Set down a true copy of the data, with all pictures left out.
• • • •
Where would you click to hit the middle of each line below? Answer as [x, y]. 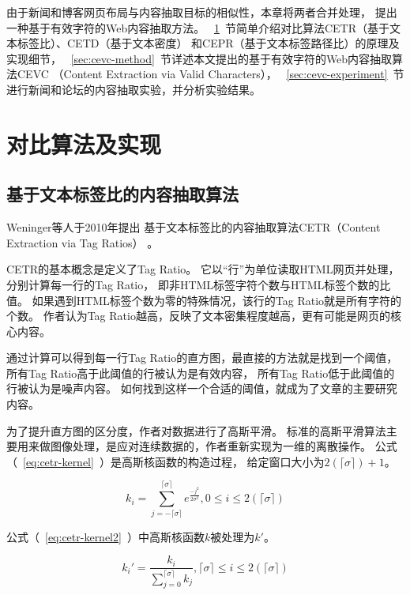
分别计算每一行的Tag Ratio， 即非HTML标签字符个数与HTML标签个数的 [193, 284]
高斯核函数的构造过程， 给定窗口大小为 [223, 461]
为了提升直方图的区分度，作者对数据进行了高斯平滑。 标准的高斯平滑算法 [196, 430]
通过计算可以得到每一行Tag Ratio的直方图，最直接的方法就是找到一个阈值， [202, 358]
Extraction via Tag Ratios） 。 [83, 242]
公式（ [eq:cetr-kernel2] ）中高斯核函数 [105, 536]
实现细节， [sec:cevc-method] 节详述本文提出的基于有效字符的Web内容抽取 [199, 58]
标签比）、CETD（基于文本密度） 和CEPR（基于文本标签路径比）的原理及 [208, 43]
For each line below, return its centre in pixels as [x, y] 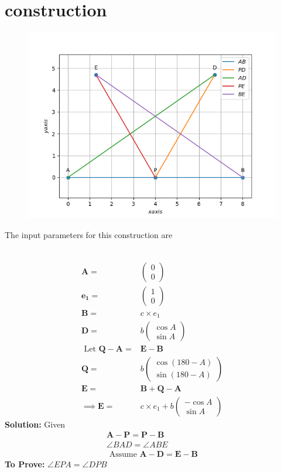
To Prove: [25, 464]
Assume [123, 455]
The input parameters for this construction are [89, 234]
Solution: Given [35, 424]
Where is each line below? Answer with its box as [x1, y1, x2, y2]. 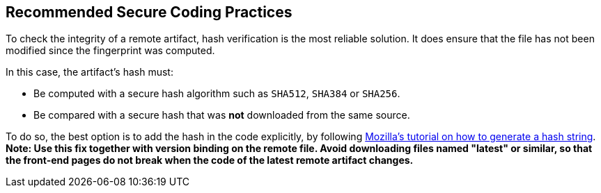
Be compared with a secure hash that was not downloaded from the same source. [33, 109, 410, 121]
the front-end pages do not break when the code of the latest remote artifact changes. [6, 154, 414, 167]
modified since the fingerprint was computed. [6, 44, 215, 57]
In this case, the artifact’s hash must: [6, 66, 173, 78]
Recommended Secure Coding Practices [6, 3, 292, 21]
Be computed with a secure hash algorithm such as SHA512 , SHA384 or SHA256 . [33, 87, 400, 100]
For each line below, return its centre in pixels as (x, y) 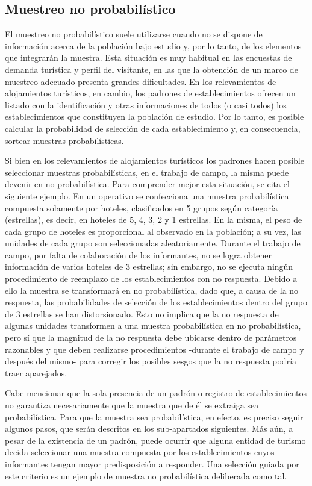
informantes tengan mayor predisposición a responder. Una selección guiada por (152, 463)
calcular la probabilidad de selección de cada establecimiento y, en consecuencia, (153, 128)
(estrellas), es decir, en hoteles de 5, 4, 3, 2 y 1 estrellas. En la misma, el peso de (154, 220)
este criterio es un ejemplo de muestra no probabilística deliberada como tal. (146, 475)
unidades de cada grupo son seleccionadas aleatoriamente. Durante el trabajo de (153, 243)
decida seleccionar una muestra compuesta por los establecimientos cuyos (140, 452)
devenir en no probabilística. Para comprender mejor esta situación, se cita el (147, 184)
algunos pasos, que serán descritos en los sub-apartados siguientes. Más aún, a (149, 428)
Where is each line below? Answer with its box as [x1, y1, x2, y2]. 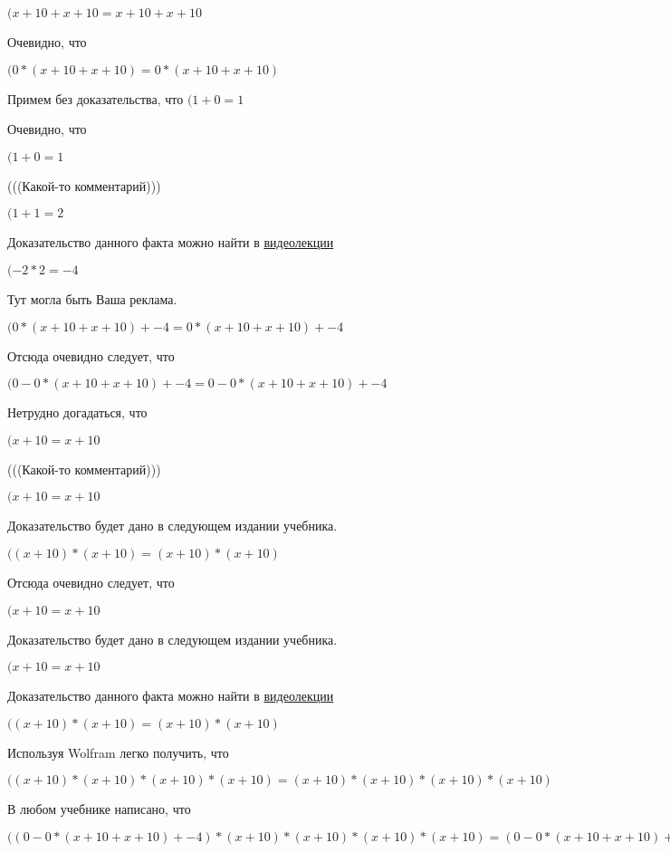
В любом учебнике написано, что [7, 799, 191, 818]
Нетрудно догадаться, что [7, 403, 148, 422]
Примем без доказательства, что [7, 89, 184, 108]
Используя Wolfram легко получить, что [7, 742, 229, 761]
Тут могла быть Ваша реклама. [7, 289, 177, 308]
• • • •
• [Solution to this task]:
Where would you click to hit the middle of each line below? Answer as [x, y]. 
分别计算每一行的Tag Ratio， 即非HTML标签字符个数与HTML标签个数的 [193, 284]
高斯核函数的构造过程， 给定窗口大小为 [223, 461]
为了提升直方图的区分度，作者对数据进行了高斯平滑。 标准的高斯平滑算法 [196, 430]
通过计算可以得到每一行Tag Ratio的直方图，最直接的方法就是找到一个阈值， [202, 358]
Extraction via Tag Ratios） 。 [83, 242]
公式（ [eq:cetr-kernel2] ）中高斯核函数 [105, 536]
实现细节， [sec:cevc-method] 节详述本文提出的基于有效字符的Web内容抽取 [199, 58]
标签比）、CETD（基于文本密度） 和CEPR（基于文本标签路径比）的原理及 [208, 43]
For each line below, return its centre in pixels as [x, y] 
To Prove: [25, 464]
Assume [123, 455]
The input parameters for this construction are [89, 234]
Solution: Given [35, 424]
Where is each line below? Answer with its box as [x1, y1, x2, y2]. 
Be compared with a secure hash that was not downloaded from the same source. [33, 109, 410, 121]
the front-end pages do not break when the code of the latest remote artifact changes. [6, 154, 414, 167]
modified since the fingerprint was computed. [6, 44, 215, 57]
In this case, the artifact’s hash must: [6, 66, 173, 78]
Recommended Secure Coding Practices [6, 3, 292, 21]
Be computed with a secure hash algorithm such as SHA512 , SHA384 or SHA256 . [33, 87, 400, 100]
For each line below, return its centre in pixels as (x, y) 
informantes tengan mayor predisposición a responder. Una selección guiada por (152, 463)
calcular la probabilidad de selección de cada establecimiento y, en consecuencia, (153, 128)
(estrellas), es decir, en hoteles de 5, 4, 3, 2 y 1 estrellas. En la misma, el peso de (154, 220)
este criterio es un ejemplo de muestra no probabilística deliberada como tal. (146, 475)
unidades de cada grupo son seleccionadas aleatoriamente. Durante el trabajo de (153, 243)
decida seleccionar una muestra compuesta por los establecimientos cuyos (140, 452)
devenir en no probabilística. Para comprender mejor esta situación, se cita el (147, 184)
algunos pasos, que serán descritos en los sub-apartados siguientes. Más aún, a (149, 428)
Where is each line below? Answer with its box as [x1, y1, x2, y2]. 
В любом учебнике написано, что [7, 799, 191, 818]
Нетрудно догадаться, что [7, 403, 148, 422]
Примем без доказательства, что [7, 89, 184, 108]
Используя Wolfram легко получить, что [7, 742, 229, 761]
Тут могла быть Ваша реклама. [7, 289, 177, 308]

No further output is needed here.